**EXERCISE BRIEF:**
Beginning at the line that contains "Web page text", output each line exactly through the end of the records, and drop any pictures.
=== Section Start ===
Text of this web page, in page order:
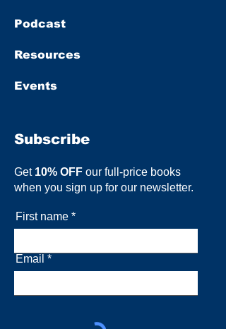
Podcast
Resources
Events
Subscribe
Get 10% OFF our full-price books
when you sign up for our newsletter.
First name
Email
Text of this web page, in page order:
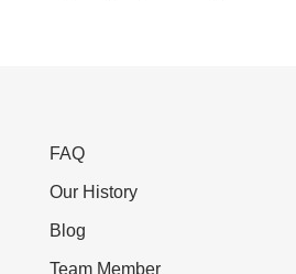
FAQ
Our History
Blog
Team Member
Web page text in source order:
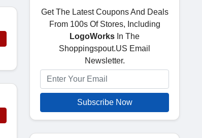
Get The Latest Coupons And Deals
From 100s Of Stores, Including
LogoWorks In The
Shoppingspout.US Email
Newsletter.
Subscribe Now
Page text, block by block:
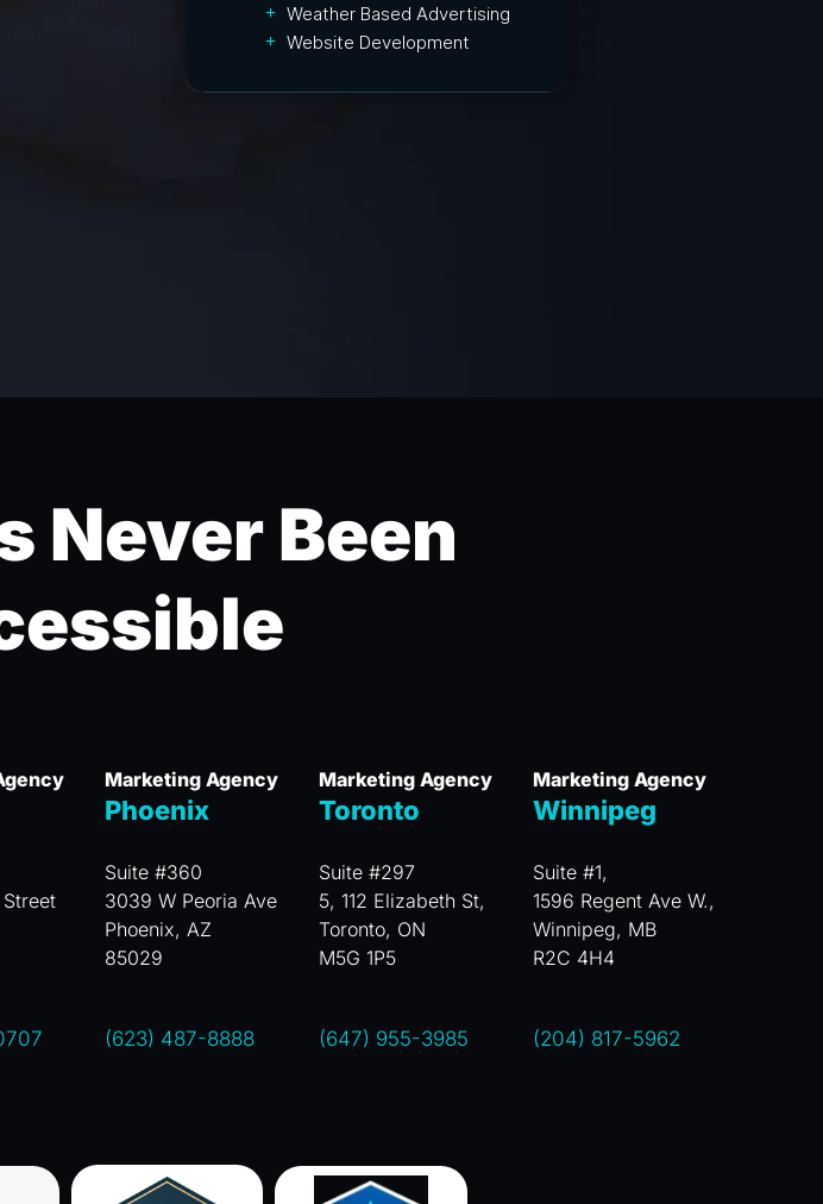
Weather Based Advertising
Website Development
Never Been
Marketing Agency
Phoenix
Suite #360
3039 W Peoria Ave
Phoenix, AZ
85029
(623) 487-8888
Marketing Agency
Toronto
Suite #297
5, 112 Elizabeth St,
Toronto, ON
M5G 1P5
(647) 955-3985
Marketing Agency
Winnipeg
Suite #1,
1596 Regent Ave W.,
Winnipeg, MB
R2C 4H4
(204) 817-5962
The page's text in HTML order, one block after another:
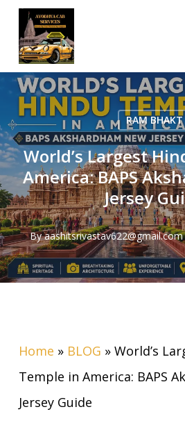
Skip
main
content
RAM BHAKT
World’s Largest
America: BAPS
Jersey
By aashitsrivastav622@gmail.com
Home » BLOG » World’s
Temple in America: BAPS
Jersey Guide
=== Section End ===
**SOLUTION BELOW:**
Web page text in source order:
Get The Latest Coupons And Deals
From 100s Of Stores, Including
LogoWorks In The
Shoppingspout.US Email
Newsletter.
Subscribe Now
Page text, block by block:
Weather Based Advertising
Website Development
Never Been
Marketing Agency
Phoenix
Suite #360
3039 W Peoria Ave
Phoenix, AZ
85029
(623) 487-8888
Marketing Agency
Toronto
Suite #297
5, 112 Elizabeth St,
Toronto, ON
M5G 1P5
(647) 955-3985
Marketing Agency
Winnipeg
Suite #1,
1596 Regent Ave W.,
Winnipeg, MB
R2C 4H4
(204) 817-5962
The page's text in HTML order, one block after another:
Skip
main
content
RAM BHAKT
World’s Largest
America: BAPS
Jersey
By aashitsrivastav622@gmail.com
Home » BLOG » World’s
Temple in America: BAPS
Jersey Guide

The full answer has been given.